Hat der Besucher nach günstigen Ferienwohnungen gesucht, erwartet er keine hoch moderne, aufwendig gestaltete Webseite. Hier macht es Sinn, die Farben und das Erscheinungsbild an die Besucher anzupassen. Ein schönes Beispiel hierfür ist der Reiseanbieter „ab-in-den-urlaub.de“, wer nach günstigen Urlaubs-Angeboten sucht, bekommt ein buntes, fröhliches und detailreiches Design. Es ist technisch und aus Sicht des Designs nicht besonders aufwendig oder eindrucksvoll, doch genau da muss es auch nicht sein. Der hohe blaue Farbanteil der Seite ruft unbewusst Assoziationen von Wasser und einem blauen Himmel hervor und passt gut zum Thema.

Genau das sollte jede Webseite mit seinen Besuchern machen. Das Ziel ist es, den Besucher in eine Stimmung zu versetzen, die zu dem eigenen Produkt passt. Was ist das Besondere an der eigenen Dienstleistung und welche Farbe passt zu dieser Eigenschaft? Ist man besonders professionell, elegant und gehoben, sollte man auf schlichtere und dunklere Farben setzen. Ist das eigene Produkt oder die Dienstleistung besonders modern, kreativ und einfach, vermittelt man mit helleren und fröhlichen Farben das richtige Gefühl. Besonders hilfreich ist es, wenn man nach einer Wahl für die Farbe, weitere Meinungen mit einbezieht. Zur Orientierung gibt es jetzt noch eine sehr schöne Infografik, auf die ich bei der Recherche für diesen Artikel gestoßen bin:

PsychologyInfographic by WebpageFX

 

Wieviel Farbe darf’s es sein?

Wichtig bei der Wahl der Farbe für die eigene Webseite, ist es die ausgewählte Farbe auch geschickt zu kombinieren. Die klassische Kombination mit Weiß muss dabei nicht immer die beste Lösung sein. Häufig hört man von sogenannten komplementär Farben oder weiteren empfohlenen Farbkombinationen. Adobe hilft einem bei der Wahl der richtigen Farbkombinationen mit Ihrem Online-Service Adobe-Coler CC. Dort kann man seine ausgewählte Farbe als RGB oder Hex Code einfügen und sich passende Kombinationen ausgeben lassen. Man hat dabei die Wahl zwischen:

  • Ähnlich
  • Monochromatisch
  • Triade
  • Komplementär
  • Zusammengesetzt
  • Schattierungen

Hier geht es zum Service von Adobe „Adobe Color CC„!

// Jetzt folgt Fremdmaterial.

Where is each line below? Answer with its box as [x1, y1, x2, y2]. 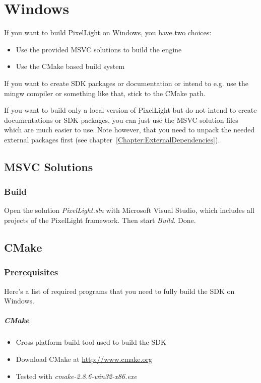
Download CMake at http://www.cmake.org [16, 354, 152, 364]
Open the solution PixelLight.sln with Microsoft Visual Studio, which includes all [4, 205, 254, 215]
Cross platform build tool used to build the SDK [16, 337, 166, 347]
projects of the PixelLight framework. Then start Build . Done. [4, 215, 196, 225]
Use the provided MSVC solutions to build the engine [16, 44, 182, 54]
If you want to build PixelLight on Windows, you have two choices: [4, 27, 212, 38]
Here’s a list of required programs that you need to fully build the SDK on [4, 285, 235, 296]
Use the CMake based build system [16, 61, 125, 71]
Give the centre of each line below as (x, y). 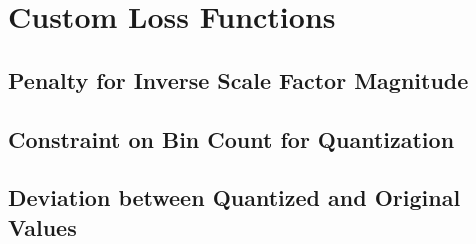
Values (42, 226)
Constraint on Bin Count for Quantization (231, 138)
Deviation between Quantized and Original (234, 197)
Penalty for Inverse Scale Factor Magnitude (238, 79)
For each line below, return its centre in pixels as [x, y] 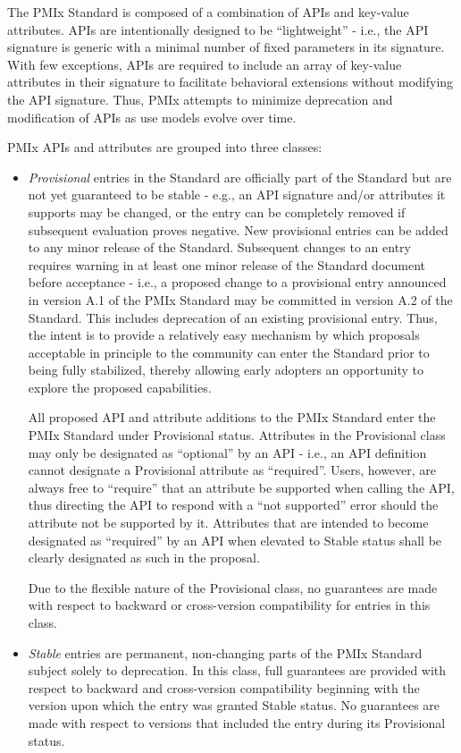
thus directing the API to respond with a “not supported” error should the [233, 505]
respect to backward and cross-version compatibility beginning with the [224, 687]
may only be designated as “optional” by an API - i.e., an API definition [227, 452]
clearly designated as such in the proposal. [144, 558]
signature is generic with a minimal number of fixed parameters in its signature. [226, 47]
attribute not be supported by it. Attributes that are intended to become [228, 523]
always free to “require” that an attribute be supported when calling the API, [241, 487]
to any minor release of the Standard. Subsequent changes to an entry [219, 247]
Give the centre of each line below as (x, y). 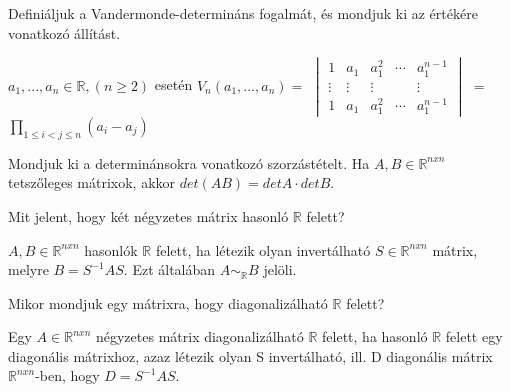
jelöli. (280, 269)
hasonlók (111, 249)
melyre (28, 269)
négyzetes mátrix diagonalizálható (199, 336)
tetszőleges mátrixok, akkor (92, 182)
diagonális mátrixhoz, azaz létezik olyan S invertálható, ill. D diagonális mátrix (250, 355)
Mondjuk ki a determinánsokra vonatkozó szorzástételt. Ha (189, 162)
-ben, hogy (67, 375)
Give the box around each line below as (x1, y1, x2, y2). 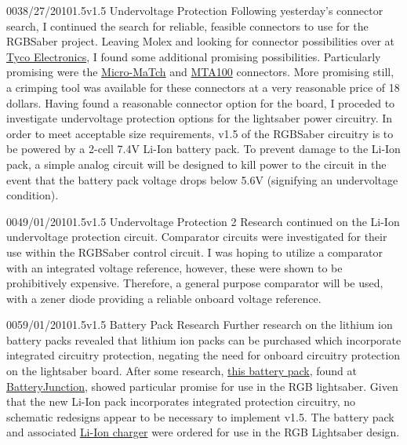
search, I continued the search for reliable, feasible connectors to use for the (6, 17, 369, 34)
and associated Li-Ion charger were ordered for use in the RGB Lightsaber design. (6, 424, 400, 440)
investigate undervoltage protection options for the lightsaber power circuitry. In (6, 110, 393, 126)
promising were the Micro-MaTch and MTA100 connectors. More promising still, (6, 64, 394, 80)
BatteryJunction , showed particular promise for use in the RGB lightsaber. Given (6, 378, 398, 394)
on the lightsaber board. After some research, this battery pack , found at (6, 363, 358, 379)
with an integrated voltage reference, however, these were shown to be (6, 259, 343, 275)
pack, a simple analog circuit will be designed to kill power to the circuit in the (6, 155, 387, 172)
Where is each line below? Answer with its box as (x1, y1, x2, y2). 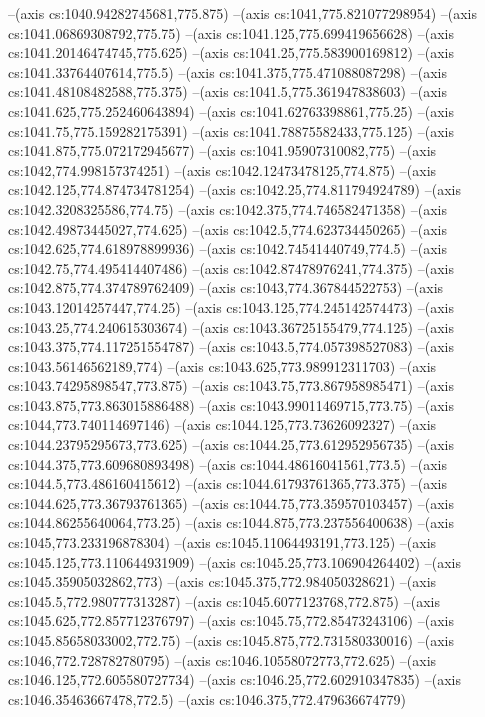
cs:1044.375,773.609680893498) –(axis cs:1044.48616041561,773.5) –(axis (8, 453, 447, 474)
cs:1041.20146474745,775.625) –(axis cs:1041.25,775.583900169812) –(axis (8, 42, 454, 63)
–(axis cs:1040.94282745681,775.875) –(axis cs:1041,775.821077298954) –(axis (8, 3, 477, 23)
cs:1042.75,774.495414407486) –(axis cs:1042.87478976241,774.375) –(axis (8, 257, 454, 278)
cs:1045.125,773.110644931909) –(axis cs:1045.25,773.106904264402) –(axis (8, 551, 461, 572)
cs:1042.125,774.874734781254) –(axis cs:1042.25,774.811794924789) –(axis (8, 179, 461, 200)
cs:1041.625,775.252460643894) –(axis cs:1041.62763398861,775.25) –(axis (8, 100, 454, 121)
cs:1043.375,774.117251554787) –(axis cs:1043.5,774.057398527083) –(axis (8, 336, 454, 357)
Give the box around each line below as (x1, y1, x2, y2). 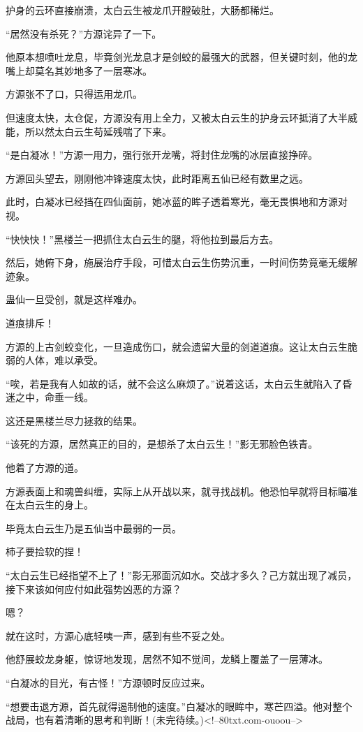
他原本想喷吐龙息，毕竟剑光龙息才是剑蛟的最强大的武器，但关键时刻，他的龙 (6, 50, 357, 64)
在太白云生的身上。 (6, 497, 94, 512)
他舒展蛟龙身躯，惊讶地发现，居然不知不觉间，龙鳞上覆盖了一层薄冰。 (6, 652, 328, 666)
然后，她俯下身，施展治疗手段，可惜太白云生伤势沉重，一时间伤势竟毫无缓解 (6, 255, 357, 270)
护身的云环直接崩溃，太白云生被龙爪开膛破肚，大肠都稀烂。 (6, 3, 279, 17)
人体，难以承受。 (24, 353, 103, 367)
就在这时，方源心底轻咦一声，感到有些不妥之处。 (6, 628, 230, 643)
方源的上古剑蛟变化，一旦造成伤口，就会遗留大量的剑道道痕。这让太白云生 (6, 339, 348, 353)
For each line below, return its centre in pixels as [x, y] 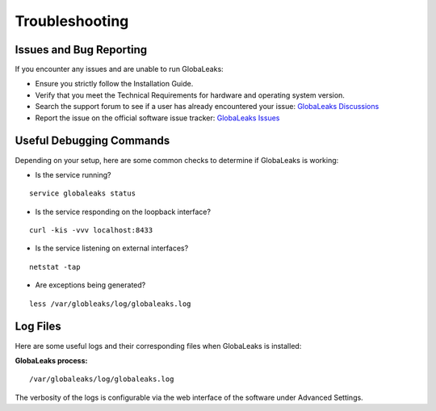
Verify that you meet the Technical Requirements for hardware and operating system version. [190, 95]
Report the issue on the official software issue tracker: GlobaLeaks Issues [157, 118]
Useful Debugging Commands [92, 141]
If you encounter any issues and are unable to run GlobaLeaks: [119, 69]
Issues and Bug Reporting [81, 50]
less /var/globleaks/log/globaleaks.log [110, 304]
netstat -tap [55, 267]
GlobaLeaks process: [51, 360]
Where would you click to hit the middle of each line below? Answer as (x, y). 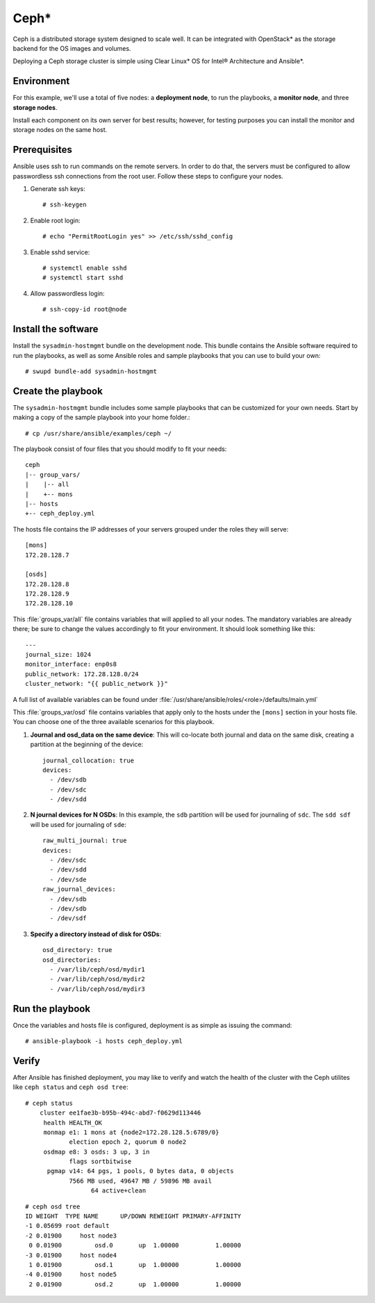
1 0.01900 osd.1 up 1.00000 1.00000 (135, 1264)
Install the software (56, 329)
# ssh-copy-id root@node (85, 310)
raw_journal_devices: (79, 889)
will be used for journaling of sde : (78, 824)
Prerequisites (42, 150)
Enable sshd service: (60, 252)
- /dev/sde (68, 879)
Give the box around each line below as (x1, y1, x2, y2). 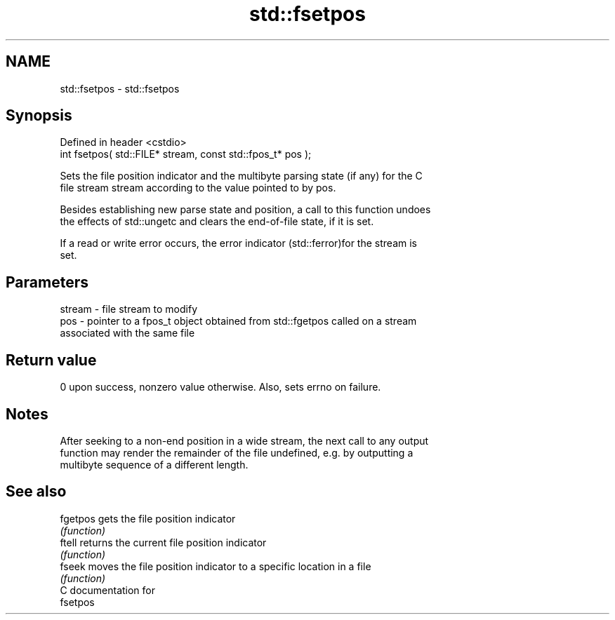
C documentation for (60, 584, 156, 596)
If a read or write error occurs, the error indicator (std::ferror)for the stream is (60, 237, 417, 250)
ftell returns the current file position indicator (60, 536, 267, 548)
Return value (6, 351, 97, 369)
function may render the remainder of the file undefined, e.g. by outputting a (60, 446, 414, 459)
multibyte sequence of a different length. (60, 458, 249, 471)
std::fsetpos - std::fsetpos (60, 82, 180, 95)
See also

Ein weiterer Punkt den man bei der Wahl der Farben beachten sollte ist die zur Verfügung stehende Fläche. Der Flat-Design Trend hat dem Webdesign große farbige Kacheln gebracht. Bei Webseiten, die auf diesen Trend aufbauen, sollten andere Farben gewählt werden als bei klassischen Webseiten.

Fazit

Mithilfe dieser beiden Werkzeuge kann man schnell und ohne viel Aufwand, passende Farben für seine Webseite und alle weiteren Werbemittel (Visitenkarten, Flyer etc.) finden. Wichtig ist hierbei Personen aus dem eigenen Freundeskreis und vielleicht auch Kunden, nach der Wirkung der gewählten Farbe zu fragen und die Wahl ggf. nochmal zu überarbeiten. Dabei sollte man sich auf all Fälle genügend Zeit nehmen, da ein Farbwechsel nach dem Drucken von Werbemitteln nicht mehr ohne Weiteres möglich ist. Alles in allem spielen die Farben, für die man sich auf einer Webseite entscheidet, aufgrund der psychologischen Effekte, eine relativ große Rolle für das gesamte Erscheinungsbild und sollten deshalb gut geplant und gewählt werden.